In no instance, however, will the Trust's securities be purchased from or sold
to the Adviser, any sub-adviser or any affiliated person thereof, except to the
extent permitted by the SEC or by applicable law;
(c) will maintain or cause the Sub-Adviser to maintain books and
records with respect to the Trust's securities transactions and will render to
the Sub-Adviser and the Trust's Board of Trustees such periodic and special
reports as they may request;
(d) will maintain a policy and practice of conducting its investment
advisory services hereunder independently of the commercial banking operations
of its affiliates.
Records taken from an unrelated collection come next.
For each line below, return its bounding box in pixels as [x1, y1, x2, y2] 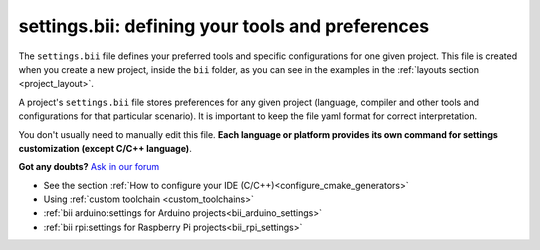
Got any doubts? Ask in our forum [18, 161, 160, 173]
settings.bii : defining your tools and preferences [18, 15, 430, 37]
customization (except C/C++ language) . [18, 142, 192, 154]

When Adviser makes investment recommendations for the Trust,
its investment advisory personnel will not inquire or take into consideration
whether the issuer of securities proposed for purchase or sale for the Trust's
account are customers of the commercial department of its affiliates; and
(e) will treat confidentially and as proprietary information of the
Trust all records and other information relative to the Trust, and the Trust's
prior, current or potential shareholders, and will not use such records and
information for any purpose other than performance of its responsibilities and
duties hereunder, except after prior notification to and approval in writing by
the Trust, which approval shall not be unreasonably withheld and may not be
withheld where Adviser may be exposed to civil or criminal contempt proceedings
for failure to comply, when requested to divulge such information by duly
constituted authorities, or when so requested by the Trust.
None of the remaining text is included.